Given information:

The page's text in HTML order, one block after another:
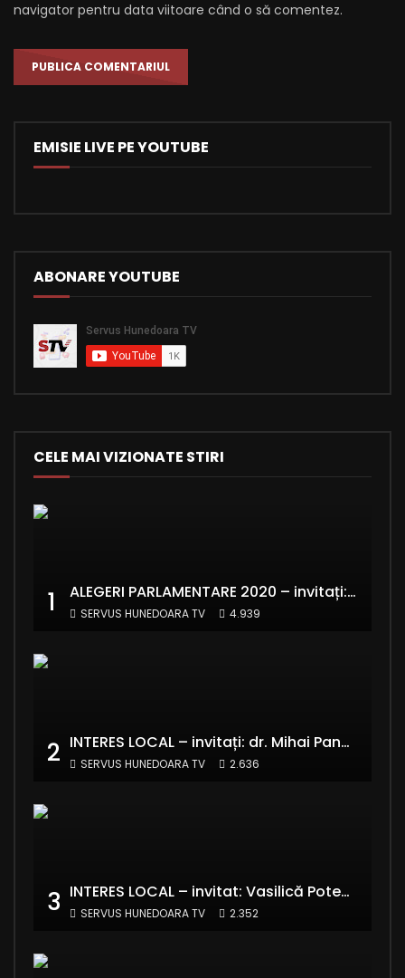
navigator pentru data viitoare când o să comentez.
EMISIE LIVE PE YOUTUBE
ABONARE YOUTUBE
CELE MAI VIZIONATE STIRI
1 ALEGERI PARLAMENTARE 2020 – invitați: Ionela Florea și Emanuel Valentin Crișan – RE:Start România
SERVUS HUNEDOARA TV 4.939
2 INTERES LOCAL – invitați: dr. Mihai Panaitescu – Manager Teatrul de Artă Deva și Alexandru Grecu
SERVUS HUNEDOARA TV 2.636
3 INTERES LOCAL – invitat: Vasilică Potecă – Senator PNL Hunedoara
SERVUS HUNEDOARA TV 2.352
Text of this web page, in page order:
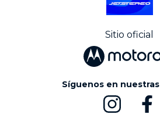
Sitio oficial
Síguenos en
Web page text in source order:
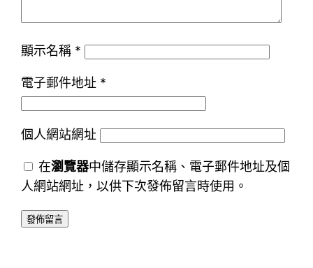
顯示名稱 *
電子郵件地址 *
個人網站網址
在瀏覽器中儲存顯示名稱、電子郵件地址及個
人網站網址，以供下次發佈留言時使用。
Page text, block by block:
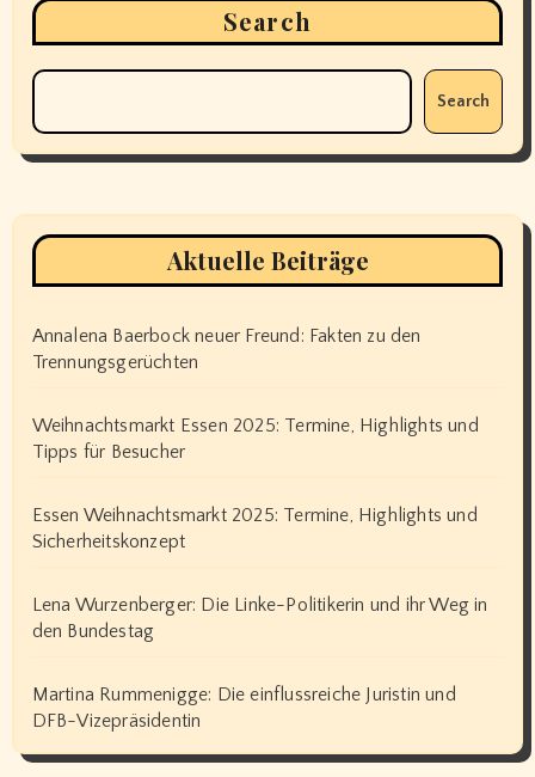
Search
Search
Aktuelle Beiträge
Annalena Baerbock neuer Freund: Fakten zu den
Trennungsgerüchten
Weihnachtsmarkt Essen 2025: Termine, Highlights und
Tipps für Besucher
Essen Weihnachtsmarkt 2025: Termine, Highlights und
Sicherheitskonzept
Lena Wurzenberger: Die Linke-Politikerin und ihr Weg in
den Bundestag
Martina Rummenigge: Die einflussreiche Juristin und
DFB-Vizepräsidentin
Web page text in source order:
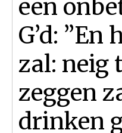
een
G’d:
zal: neig
zeggen
drinken
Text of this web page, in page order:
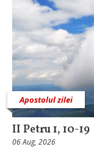
Apostolul zilei
II Petru 1, 10-19
06 Aug, 2026
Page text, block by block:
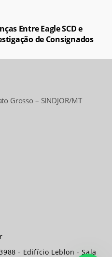
Entre Eagle SCD e
de Consignados
Grosso – SINDJOR/MT
- Edifício Leblon - Sala
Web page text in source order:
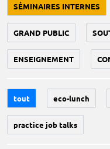
SÉMINAIRES INTERNES
GRAND PUBLIC
ENSEIGNEMENT
tout eco-lunch
practice job talks
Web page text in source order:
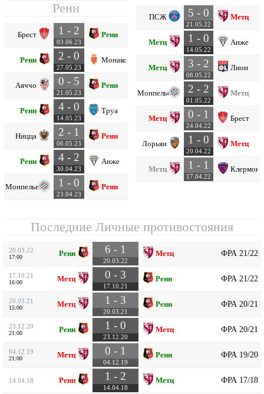
Ренн
Брест 1 - 2
03.06.23
Ренн
Ренн 2 - 0
27.05.23
Монако
Аяччо 0 - 5
21.05.23
Ренн
Ренн 4 - 0
14.05.23
Труа
Ницца 2 - 1
06.05.23
Ренн
Ренн 4 - 2
30.04.23
Анже
Монпелье 1 - 0
23.04.23
Ренн
ПСЖ 5 - 0
21.05.22
Метц
Метц 1 - 0
14.05.22
Анже
Метц 3 - 2
08.05.22
Лион
Монпелье 2 - 2
01.05.22
Метц
Метц 0 - 1
24.04.22
Брест
Лорьян 1 - 0
20.04.22
Метц
Метц 1 - 1
17.04.22
Клермон
Последние Личные противостояния
20.03.22
17:00 Ренн 6 - 1
20.03.22
Метц ФРА 21/22
17.10.21
16:00 Метц 0 - 3
17.10.21
Ренн ФРА 21/22
20.03.21
15:00 Метц 1 - 3
20.03.21
Ренн ФРА 20/21
23.12.20
21:00 Ренн 1 - 0
23.12.20
Метц ФРА 20/21
04.12.19
21:00 Метц 0 - 1
04.12.19
Ренн ФРА 19/20
14.04.18 Ренн 1 - 2
14.04.18
Метц ФРА 17/18
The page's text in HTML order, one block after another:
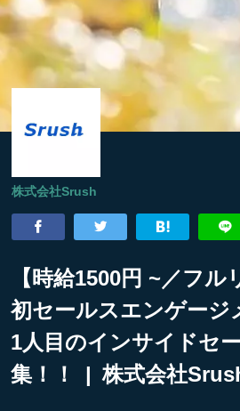
株式会社Srush
【時給1500円 ~／フル
初セールスエンゲージ
1人目のインサイドセ
集！！ | 株式会社

How to complete this task:
Please repeat every record exactly as it stands, leaving out any pictures.

Output:
The page's text in HTML order, one block after another:
navigator pentru data viitoare când o să comentez.
EMISIE LIVE PE YOUTUBE
ABONARE YOUTUBE
CELE MAI VIZIONATE STIRI
1 ALEGERI PARLAMENTARE 2020 – invitați: Ionela Florea și Emanuel Valentin Crișan – RE:Start România
SERVUS HUNEDOARA TV 4.939
2 INTERES LOCAL – invitați: dr. Mihai Panaitescu – Manager Teatrul de Artă Deva și Alexandru Grecu
SERVUS HUNEDOARA TV 2.636
3 INTERES LOCAL – invitat: Vasilică Potecă – Senator PNL Hunedoara
SERVUS HUNEDOARA TV 2.352
Text of this web page, in page order:
Sitio oficial
Síguenos en
Web page text in source order:
顯示名稱 *
電子郵件地址 *
個人網站網址
在瀏覽器中儲存顯示名稱、電子郵件地址及個
人網站網址，以供下次發佈留言時使用。
Page text, block by block:
Search
Search
Aktuelle Beiträge
Annalena Baerbock neuer Freund: Fakten zu den
Trennungsgerüchten
Weihnachtsmarkt Essen 2025: Termine, Highlights und
Tipps für Besucher
Essen Weihnachtsmarkt 2025: Termine, Highlights und
Sicherheitskonzept
Lena Wurzenberger: Die Linke-Politikerin und ihr Weg in
den Bundestag
Martina Rummenigge: Die einflussreiche Juristin und
DFB-Vizepräsidentin
Web page text in source order:
een
G’d:
zal: neig
zeggen
drinken
Text of this web page, in page order:
Apostolul zilei
II Petru 1, 10-19
06 Aug, 2026
Page text, block by block:
Entre Eagle SCD e
de Consignados
Grosso – SINDJOR/MT
- Edifício Leblon - Sala
Web page text in source order:
SÉMINAIRES INTERNES
GRAND PUBLIC
ENSEIGNEMENT
tout eco-lunch
practice job talks
Web page text in source order:
Ренн
Брест 1 - 2
03.06.23
Ренн
Ренн 2 - 0
27.05.23
Монако
Аяччо 0 - 5
21.05.23
Ренн
Ренн 4 - 0
14.05.23
Труа
Ницца 2 - 1
06.05.23
Ренн
Ренн 4 - 2
30.04.23
Анже
Монпелье 1 - 0
23.04.23
Ренн
ПСЖ 5 - 0
21.05.22
Метц
Метц 1 - 0
14.05.22
Анже
Метц 3 - 2
08.05.22
Лион
Монпелье 2 - 2
01.05.22
Метц
Метц 0 - 1
24.04.22
Брест
Лорьян 1 - 0
20.04.22
Метц
Метц 1 - 1
17.04.22
Клермон
Последние Личные противостояния
20.03.22
17:00 Ренн 6 - 1
20.03.22
Метц ФРА 21/22
17.10.21
16:00 Метц 0 - 3
17.10.21
Ренн ФРА 21/22
20.03.21
15:00 Метц 1 - 3
20.03.21
Ренн ФРА 20/21
23.12.20
21:00 Ренн 1 - 0
23.12.20
Метц ФРА 20/21
04.12.19
21:00 Метц 0 - 1
04.12.19
Ренн ФРА 19/20
14.04.18 Ренн 1 - 2
14.04.18
Метц ФРА 17/18
The page's text in HTML order, one block after another:
株式会社Srush
【時給1500円 ~／フル
初セールスエンゲージ
1人目のインサイドセ
集！！ | 株式会社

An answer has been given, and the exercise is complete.